- **RECORDS FOR THE EXERCISE**
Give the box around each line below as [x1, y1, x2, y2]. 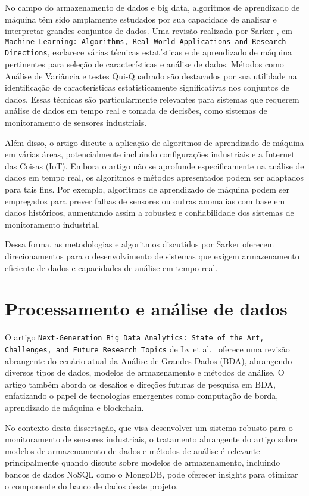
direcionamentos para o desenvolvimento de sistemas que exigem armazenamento [5, 250, 299, 262]
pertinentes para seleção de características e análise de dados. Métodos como [5, 58, 284, 70]
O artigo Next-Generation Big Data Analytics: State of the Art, [5, 331, 264, 343]
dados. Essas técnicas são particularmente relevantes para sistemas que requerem [5, 92, 299, 105]
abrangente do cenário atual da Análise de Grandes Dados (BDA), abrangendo [5, 354, 292, 367]
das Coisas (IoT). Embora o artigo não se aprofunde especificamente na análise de [5, 159, 304, 172]
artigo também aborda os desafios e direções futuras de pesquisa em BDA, [5, 377, 276, 390]
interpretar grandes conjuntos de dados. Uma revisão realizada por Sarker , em [5, 24, 292, 37]
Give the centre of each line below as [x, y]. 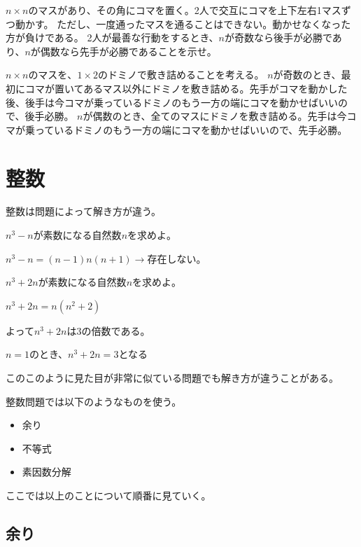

- **WHAT YOU NEED TO DO**
Transcribe the data completely. No pictures should appear in the transcription.

- **ANSWER SECTION**
Give the box around each line below as [x1, y1, x2, y2]. 
direcionamentos para o desenvolvimento de sistemas que exigem armazenamento [5, 250, 299, 262]
pertinentes para seleção de características e análise de dados. Métodos como [5, 58, 284, 70]
O artigo Next-Generation Big Data Analytics: State of the Art, [5, 331, 264, 343]
dados. Essas técnicas são particularmente relevantes para sistemas que requerem [5, 92, 299, 105]
abrangente do cenário atual da Análise de Grandes Dados (BDA), abrangendo [5, 354, 292, 367]
das Coisas (IoT). Embora o artigo não se aprofunde especificamente na análise de [5, 159, 304, 172]
artigo também aborda os desafios e direções futuras de pesquisa em BDA, [5, 377, 276, 390]
interpretar grandes conjuntos de dados. Uma revisão realizada por Sarker , em [5, 24, 292, 37]
Give the centre of each line below as [x, y]. 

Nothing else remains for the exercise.